Output the entries below unchanged, except for the pictures.

(Items from a dataset)
*** Block opens ***
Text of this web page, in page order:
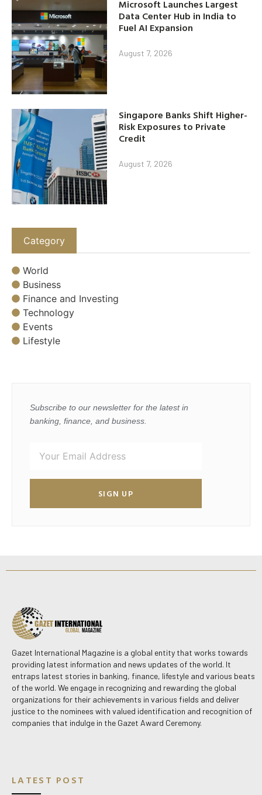
Microsoft Launches Largest
Data Center Hub in India to
Fuel AI Expansion
August 7, 2026
Singapore Banks Shift Higher-
Risk Exposures to Private
Credit
August 7, 2026
Category
World
Business
Finance and Investing
Technology
Events
Lifestyle
Subscribe to our newsletter for the latest in
banking, finance, and business.
SIGN UP
Gazet International Magazine is a global entity that works towards
providing latest information and news updates of the world. It
entraps latest stories in banking, finance, lifestyle and various beats
of the world. We engage in recognizing and rewarding the global
organizations for their achievements in various fields and deliver
justice to the nominees with valued identification and recognition of
companies that indulge in the Gazet Award Ceremony.
LATEST POST
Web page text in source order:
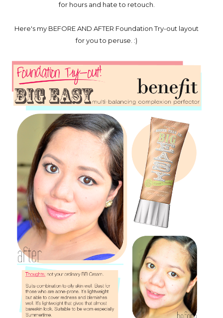
for hours and hate to retouch.
Here's my BEFORE AND AFTER Foundation Try-out layout
for you to peruse. :)
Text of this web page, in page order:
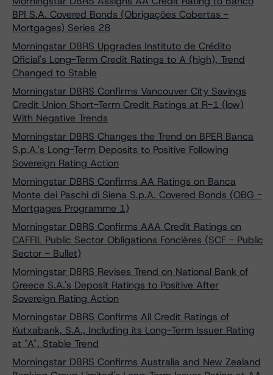
BPI S.A. Covered Bonds (Obrigações Cobertas -
Mortgages) Series 28
Morningstar DBRS Upgrades Instituto de Crédito
Oficial's Long-Term Credit Ratings to A (high), Trend
Changed to Stable
Morningstar DBRS Confirms Vancouver City Savings
Credit Union Short-Term Credit Ratings at R-1 (low)
With Negative Trends
Morningstar DBRS Changes the Trend on BPER Banca
S.p.A.'s Long-Term Deposits to Positive Following
Sovereign Rating Action
Morningstar DBRS Confirms AA Ratings on Banca
Monte dei Paschi di Siena S.p.A. Covered Bonds (OBG -
Mortgages Programme 1)
Morningstar DBRS Confirms AAA Credit Ratings on
CAFFIL Public Sector Obligations Foncières (SCF - Public
Sector - Bullet)
Morningstar DBRS Revises Trend on National Bank of
Greece S.A.'s Deposit Ratings to Positive After
Sovereign Rating Action
Morningstar DBRS Confirms All Credit Ratings of
Kutxabank, S.A., Including its Long-Term Issuer Rating
at "A", Stable Trend
Morningstar DBRS Confirms Australia and New Zealand
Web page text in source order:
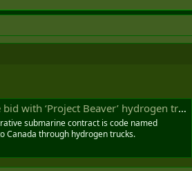
‘Project Beaver’ hydrogen truck proposal
submarine contract is code named
Canada through hydrogen trucks.
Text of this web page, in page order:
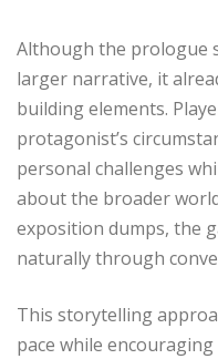
Although the prologue
larger narrative, it
building elements.
protagonist’s
personal challenges
about the broader
exposition dumps, the
naturally through
This storytelling
pace while
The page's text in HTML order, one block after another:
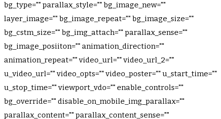
bg_type="" parallax_style="" bg_image_new=""
layer_image="" bg_image_repeat="" bg_image_size=""
bg_cstm_size="" bg_img_attach="" parallax_sense=""
bg_image_posiiton="" animation_direction=""
animation_repeat="" video_url="" video_url_2=""
u_video_url="" video_opts="" video_poster="" u_start_time=""
u_stop_time="" viewport_vdo="" enable_controls=""
bg_override="" disable_on_mobile_img_parallax=""
parallax_content="" parallax_content_sense=""
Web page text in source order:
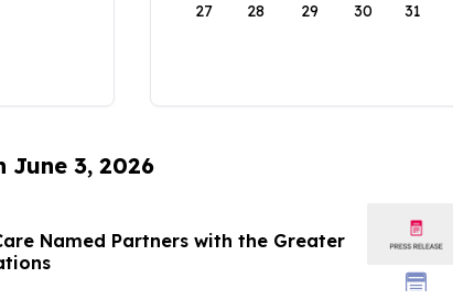
27 28 29 30 31
June 3, 2026
Named Partners with the Greater
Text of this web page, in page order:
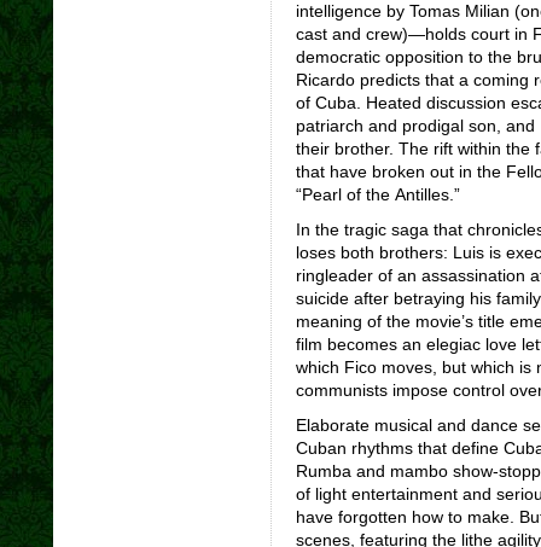
intelligence by Tomas Milian
cast and crew)—holds court in
democratic opposition to the
Ricardo predicts that a coming
of Cuba. Heated discussion
patriarch and prodigal son,
their brother. The rift within the
that have broken out in the
“Pearl of the Antilles.”
In the tragic saga that
loses both brothers: Luis is
ringleader of an assassination
suicide after betraying his
meaning of the movie’s title
film becomes an elegiac love
which Fico moves, but which is
communists impose control
Elaborate musical and dance
Cuban rhythms that define
Rumba and mambo show-
of light entertainment and
have forgotten how to make.
scenes, featuring the lithe
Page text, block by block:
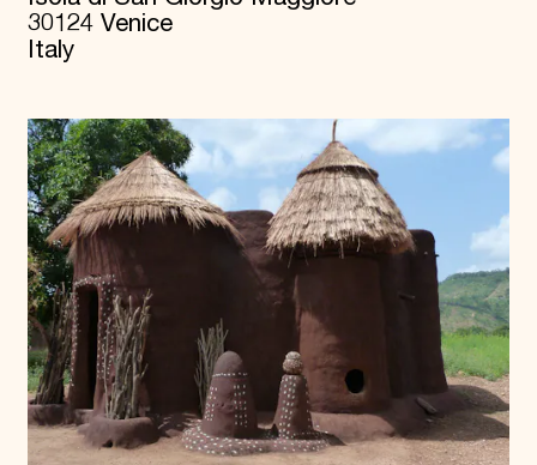
30124 Venice
Italy
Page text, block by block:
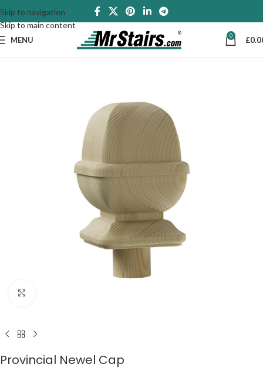
Skip to navigation
Skip to main content
MENU 0 £
Provincial Newel Cap
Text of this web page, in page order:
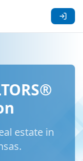
estate in
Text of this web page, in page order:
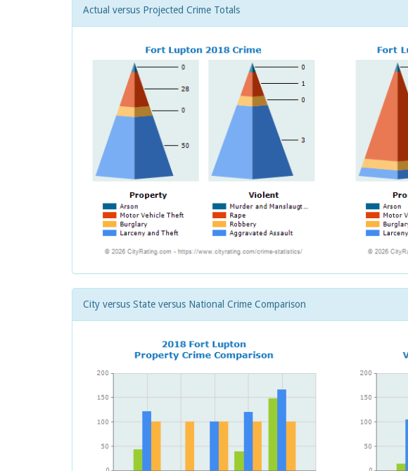
Actual versus Projected Crime Totals
City versus State versus National Crime Comparison
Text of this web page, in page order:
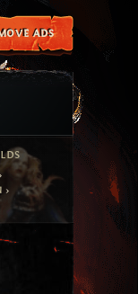
ads
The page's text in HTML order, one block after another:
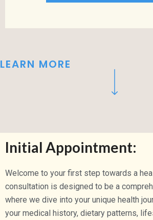
LEARN MORE
Initial Appointment:
Welcome to your first step towards a
consultation is designed to be a
where we dive into your unique health
your medical history, dietary patterns,
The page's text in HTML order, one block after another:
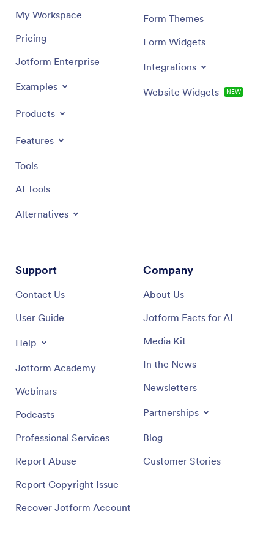
My Workspace
Pricing
Jotform Enterprise
Examples
Products
Features
Tools
AI Tools
Alternatives
Form Themes
Form Widgets
Integrations
Website Widgets NEW
Support
Contact Us
User Guide
Help
Jotform Academy
Webinars
Podcasts
Professional Services
Report Abuse
Report Copyright Issue
Recover Jotform Account
Company
About Us
Jotform Facts for AI
Media Kit
In the News
Newsletters
Partnerships
Blog
Customer Stories
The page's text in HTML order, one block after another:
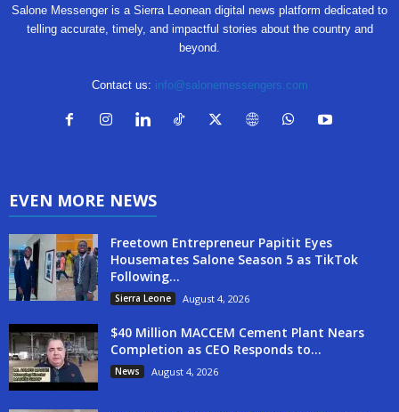
Salone Messenger is a Sierra Leonean digital news platform dedicated to
telling accurate, timely, and impactful stories about the country and
beyond.
Contact us: info@salonemessengers.com
EVEN MORE NEWS
Freetown Entrepreneur Papitit Eyes
Housemates Salone Season 5 as TikTok
Following...
Sierra Leone August 4, 2026
$40 Million MACCEM Cement Plant Nears
Completion as CEO Responds to...
News August 4, 2026
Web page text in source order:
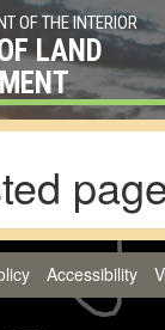
OF THE INTERIOR
LAND
Accessibility
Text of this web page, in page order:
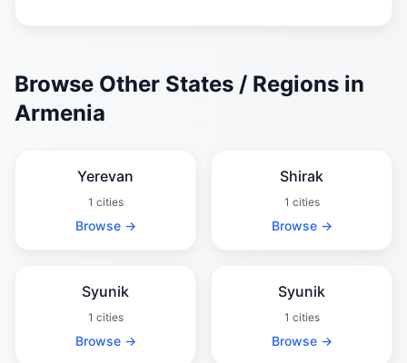
Browse Other States / Regions in
Armenia
Yerevan
1 cities
Browse →
Shirak
1 cities
Browse →
Syunik
1 cities
Browse →
Syunik
1 cities
Browse →
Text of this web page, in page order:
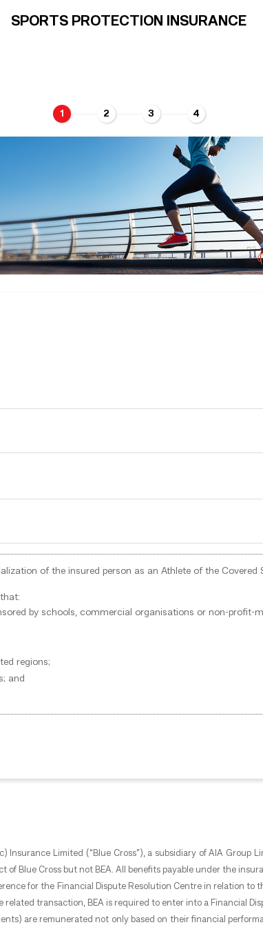
SPORTS PROTECTION INSURANCE
1 2 3 4
of the insured person as an Athlete of the
by schools, commercial organisations or non-profit-
regions;
and
Limited (“Blue Cross”), a subsidiary of AIA Group
of Blue Cross but not BEA. All benefits payable under the
for the Financial Dispute Resolution Centre in relation to
transaction, BEA is required to enter into a Financial
are remunerated not only based on their financial
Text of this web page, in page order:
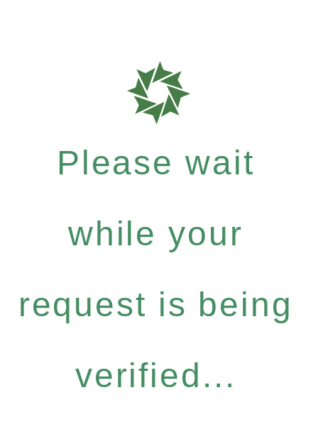
Please wait
while your
request is being
verified...
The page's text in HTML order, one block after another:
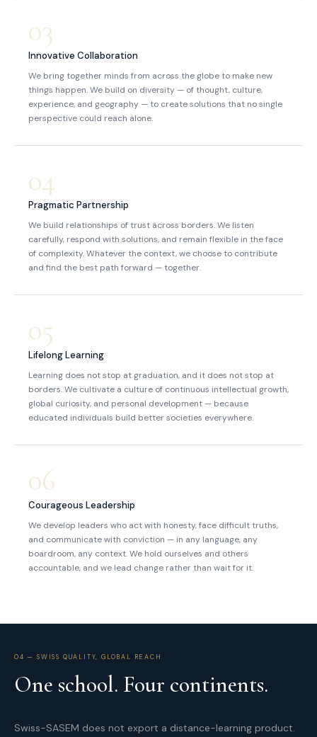
03
Innovative Collaboration
We bring together minds from across the globe to make new
things happen. We build on diversity — of thought, culture,
experience, and geography — to create solutions that no single
perspective could reach alone.
04
Pragmatic Partnership
We build relationships of trust across borders. We listen
carefully, respond with solutions, and remain flexible in the face
of complexity. Whatever the context, we choose to contribute
and find the best path forward — together.
05
Lifelong Learning
Learning does not stop at graduation, and it does not stop at
borders. We cultivate a culture of continuous intellectual growth,
global curiosity, and personal development — because
educated individuals build better societies everywhere.
06
Courageous Leadership
We develop leaders who act with honesty, face difficult truths,
and communicate with conviction — in any language, any
boardroom, any context. We hold ourselves and others
accountable, and we lead change rather than wait for it.
04 — SWISS QUALITY, GLOBAL REACH
One school. Four continents.
Swiss-SASEM does not export a distance-learning product.
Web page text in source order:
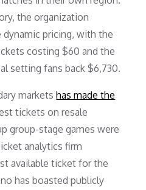
the organization
pricing, with the
costing $60 and the
setting fans back $6,730.
marketshas made the
tickets on resale
group-stage games were
analytics firm
available ticket for the
has boasted publicly
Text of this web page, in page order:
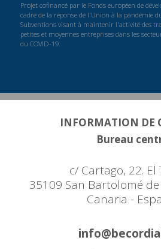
*** Block closes ***
# Result below
Text of this web page, in page order:
Microsoft Launches Largest
Data Center Hub in India to
Fuel AI Expansion
August 7, 2026
Singapore Banks Shift Higher-
Risk Exposures to Private
Credit
August 7, 2026
Category
World
Business
Finance and Investing
Technology
Events
Lifestyle
Subscribe to our newsletter for the latest in
banking, finance, and business.
SIGN UP
Gazet International Magazine is a global entity that works towards
providing latest information and news updates of the world. It
entraps latest stories in banking, finance, lifestyle and various beats
of the world. We engage in recognizing and rewarding the global
organizations for their achievements in various fields and deliver
justice to the nominees with valued identification and recognition of
companies that indulge in the Gazet Award Ceremony.
LATEST POST
Web page text in source order:
for hours and hate to retouch.
Here's my BEFORE AND AFTER Foundation Try-out layout
for you to peruse. :)
Text of this web page, in page order:
BPI S.A. Covered Bonds (Obrigações Cobertas -
Mortgages) Series 28
Morningstar DBRS Upgrades Instituto de Crédito
Oficial's Long-Term Credit Ratings to A (high), Trend
Changed to Stable
Morningstar DBRS Confirms Vancouver City Savings
Credit Union Short-Term Credit Ratings at R-1 (low)
With Negative Trends
Morningstar DBRS Changes the Trend on BPER Banca
S.p.A.'s Long-Term Deposits to Positive Following
Sovereign Rating Action
Morningstar DBRS Confirms AA Ratings on Banca
Monte dei Paschi di Siena S.p.A. Covered Bonds (OBG -
Mortgages Programme 1)
Morningstar DBRS Confirms AAA Credit Ratings on
CAFFIL Public Sector Obligations Foncières (SCF - Public
Sector - Bullet)
Morningstar DBRS Revises Trend on National Bank of
Greece S.A.'s Deposit Ratings to Positive After
Sovereign Rating Action
Morningstar DBRS Confirms All Credit Ratings of
Kutxabank, S.A., Including its Long-Term Issuer Rating
at "A", Stable Trend
Morningstar DBRS Confirms Australia and New Zealand
Web page text in source order:
‘Project Beaver’ hydrogen truck proposal
submarine contract is code named
Canada through hydrogen trucks.
Text of this web page, in page order:
Although the prologue
larger narrative, it
building elements.
protagonist’s
personal challenges
about the broader
exposition dumps, the
naturally through
This storytelling
pace while
The page's text in HTML order, one block after another:
bg_type="" parallax_style="" bg_image_new=""
layer_image="" bg_image_repeat="" bg_image_size=""
bg_cstm_size="" bg_img_attach="" parallax_sense=""
bg_image_posiiton="" animation_direction=""
animation_repeat="" video_url="" video_url_2=""
u_video_url="" video_opts="" video_poster="" u_start_time=""
u_stop_time="" viewport_vdo="" enable_controls=""
bg_override="" disable_on_mobile_img_parallax=""
parallax_content="" parallax_content_sense=""
Web page text in source order:
27 28 29 30 31
June 3, 2026
Named Partners with the Greater
Text of this web page, in page order:
intelligence by Tomas Milian
cast and crew)—holds court in
democratic opposition to the
Ricardo predicts that a coming
of Cuba. Heated discussion
patriarch and prodigal son,
their brother. The rift within the
that have broken out in the
“Pearl of the Antilles.”
In the tragic saga that
loses both brothers: Luis is
ringleader of an assassination
suicide after betraying his
meaning of the movie’s title
film becomes an elegiac love
which Fico moves, but which is
communists impose control
Elaborate musical and dance
Cuban rhythms that define
Rumba and mambo show-
of light entertainment and
have forgotten how to make.
scenes, featuring the lithe
Page text, block by block:
30124 Venice
Italy
Page text, block by block:
Skip to navigation
Skip to main content
MENU 0 £
Provincial Newel Cap
Text of this web page, in page order:
estate in
Text of this web page, in page order:
Actual versus Projected Crime Totals
City versus State versus National Crime Comparison
Text of this web page, in page order:
ads
The page's text in HTML order, one block after another:
LEARN MORE
Initial Appointment:
Welcome to your first step towards a
consultation is designed to be a
where we dive into your unique health
your medical history, dietary patterns,
The page's text in HTML order, one block after another:
My Workspace
Pricing
Jotform Enterprise
Examples
Products
Features
Tools
AI Tools
Alternatives
Form Themes
Form Widgets
Integrations
Website Widgets NEW
Support
Contact Us
User Guide
Help
Jotform Academy
Webinars
Podcasts
Professional Services
Report Abuse
Report Copyright Issue
Recover Jotform Account
Company
About Us
Jotform Facts for AI
Media Kit
In the News
Newsletters
Partnerships
Blog
Customer Stories
The page's text in HTML order, one block after another:
Salone Messenger is a Sierra Leonean digital news platform dedicated to
telling accurate, timely, and impactful stories about the country and
beyond.
Contact us: info@salonemessengers.com
EVEN MORE NEWS
Freetown Entrepreneur Papitit Eyes
Housemates Salone Season 5 as TikTok
Following...
Sierra Leone August 4, 2026
$40 Million MACCEM Cement Plant Nears
Completion as CEO Responds to...
News August 4, 2026
Web page text in source order:
OF THE INTERIOR
LAND
Accessibility
Text of this web page, in page order:
Browse Other States / Regions in
Armenia
Yerevan
1 cities
Browse →
Shirak
1 cities
Browse →
Syunik
1 cities
Browse →
Syunik
1 cities
Browse →
Text of this web page, in page order:
SPORTS PROTECTION INSURANCE
1 2 3 4
of the insured person as an Athlete of the
by schools, commercial organisations or non-profit-
regions;
and
Limited (“Blue Cross”), a subsidiary of AIA Group
of Blue Cross but not BEA. All benefits payable under the
for the Financial Dispute Resolution Centre in relation to
transaction, BEA is required to enter into a Financial
are remunerated not only based on their financial
Text of this web page, in page order:
Please wait
while your
request is being
verified...
The page's text in HTML order, one block after another:
03
Innovative Collaboration
We bring together minds from across the globe to make new
things happen. We build on diversity — of thought, culture,
experience, and geography — to create solutions that no single
perspective could reach alone.
04
Pragmatic Partnership
We build relationships of trust across borders. We listen
carefully, respond with solutions, and remain flexible in the face
of complexity. Whatever the context, we choose to contribute
and find the best path forward — together.
05
Lifelong Learning
Learning does not stop at graduation, and it does not stop at
borders. We cultivate a culture of continuous intellectual growth,
global curiosity, and personal development — because
educated individuals build better societies everywhere.
06
Courageous Leadership
We develop leaders who act with honesty, face difficult truths,
and communicate with conviction — in any language, any
boardroom, any context. We hold ourselves and others
accountable, and we lead change rather than wait for it.
04 — SWISS QUALITY, GLOBAL REACH
One school. Four continents.
Swiss-SASEM does not export a distance-learning product.
Web page text in source order:
the organization
pricing, with the
costing $60 and the
setting fans back $6,730.
marketshas made the
tickets on resale
group-stage games were
analytics firm
available ticket for the
has boasted publicly
Text of this web page, in page order:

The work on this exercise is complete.